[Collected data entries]
*****

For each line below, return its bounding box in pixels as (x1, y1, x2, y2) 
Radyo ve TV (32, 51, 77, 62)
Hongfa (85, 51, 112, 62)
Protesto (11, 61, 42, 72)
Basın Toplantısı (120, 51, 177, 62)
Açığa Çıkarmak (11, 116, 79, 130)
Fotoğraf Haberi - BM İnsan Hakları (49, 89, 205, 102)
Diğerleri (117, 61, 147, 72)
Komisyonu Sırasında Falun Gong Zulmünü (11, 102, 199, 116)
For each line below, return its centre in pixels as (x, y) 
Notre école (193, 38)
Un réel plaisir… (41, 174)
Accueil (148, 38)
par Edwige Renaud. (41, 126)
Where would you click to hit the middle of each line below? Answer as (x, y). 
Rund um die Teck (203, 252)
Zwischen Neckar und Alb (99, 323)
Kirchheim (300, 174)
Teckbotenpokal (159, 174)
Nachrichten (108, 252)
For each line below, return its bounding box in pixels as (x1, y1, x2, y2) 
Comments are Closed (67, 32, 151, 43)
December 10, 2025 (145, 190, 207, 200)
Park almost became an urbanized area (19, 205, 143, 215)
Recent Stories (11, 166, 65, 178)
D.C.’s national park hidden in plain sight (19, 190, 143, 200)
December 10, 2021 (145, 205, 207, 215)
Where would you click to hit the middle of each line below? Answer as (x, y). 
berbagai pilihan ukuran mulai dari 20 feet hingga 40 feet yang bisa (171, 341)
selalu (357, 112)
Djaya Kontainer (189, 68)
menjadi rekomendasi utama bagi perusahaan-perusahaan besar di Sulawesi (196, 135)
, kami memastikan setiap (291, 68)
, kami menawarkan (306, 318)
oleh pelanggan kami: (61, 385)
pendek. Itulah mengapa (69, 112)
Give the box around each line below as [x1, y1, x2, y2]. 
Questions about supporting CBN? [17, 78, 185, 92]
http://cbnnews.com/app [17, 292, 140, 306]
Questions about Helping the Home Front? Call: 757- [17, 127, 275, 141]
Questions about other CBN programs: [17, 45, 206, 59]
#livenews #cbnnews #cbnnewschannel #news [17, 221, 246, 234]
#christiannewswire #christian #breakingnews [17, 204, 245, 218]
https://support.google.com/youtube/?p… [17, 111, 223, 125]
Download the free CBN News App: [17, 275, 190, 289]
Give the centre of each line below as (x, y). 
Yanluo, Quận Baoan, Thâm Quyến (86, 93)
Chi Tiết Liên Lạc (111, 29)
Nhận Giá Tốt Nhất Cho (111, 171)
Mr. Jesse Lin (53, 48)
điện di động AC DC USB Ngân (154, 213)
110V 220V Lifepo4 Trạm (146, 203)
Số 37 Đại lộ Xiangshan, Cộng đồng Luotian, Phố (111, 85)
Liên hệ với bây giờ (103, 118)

*****

# ACTIVITY:
Only the lines from the one with "December 10, 2021 (145, 205, 207, 215)" through the final line above should be repeated, each exactly as written.

# SOLUTION FOR THIS EXERCISE:
December 10, 2021 (145, 205, 207, 215)
Where would you click to hit the middle of each line below? Answer as (x, y). 
berbagai pilihan ukuran mulai dari 20 feet hingga 40 feet yang bisa (171, 341)
selalu (357, 112)
Djaya Kontainer (189, 68)
menjadi rekomendasi utama bagi perusahaan-perusahaan besar di Sulawesi (196, 135)
, kami memastikan setiap (291, 68)
, kami menawarkan (306, 318)
oleh pelanggan kami: (61, 385)
pendek. Itulah mengapa (69, 112)
Give the box around each line below as [x1, y1, x2, y2]. 
Questions about supporting CBN? [17, 78, 185, 92]
http://cbnnews.com/app [17, 292, 140, 306]
Questions about Helping the Home Front? Call: 757- [17, 127, 275, 141]
Questions about other CBN programs: [17, 45, 206, 59]
#livenews #cbnnews #cbnnewschannel #news [17, 221, 246, 234]
#christiannewswire #christian #breakingnews [17, 204, 245, 218]
https://support.google.com/youtube/?p… [17, 111, 223, 125]
Download the free CBN News App: [17, 275, 190, 289]
Give the centre of each line below as (x, y). 
Yanluo, Quận Baoan, Thâm Quyến (86, 93)
Chi Tiết Liên Lạc (111, 29)
Nhận Giá Tốt Nhất Cho (111, 171)
Mr. Jesse Lin (53, 48)
điện di động AC DC USB Ngân (154, 213)
110V 220V Lifepo4 Trạm (146, 203)
Số 37 Đại lộ Xiangshan, Cộng đồng Luotian, Phố (111, 85)
Liên hệ với bây giờ (103, 118)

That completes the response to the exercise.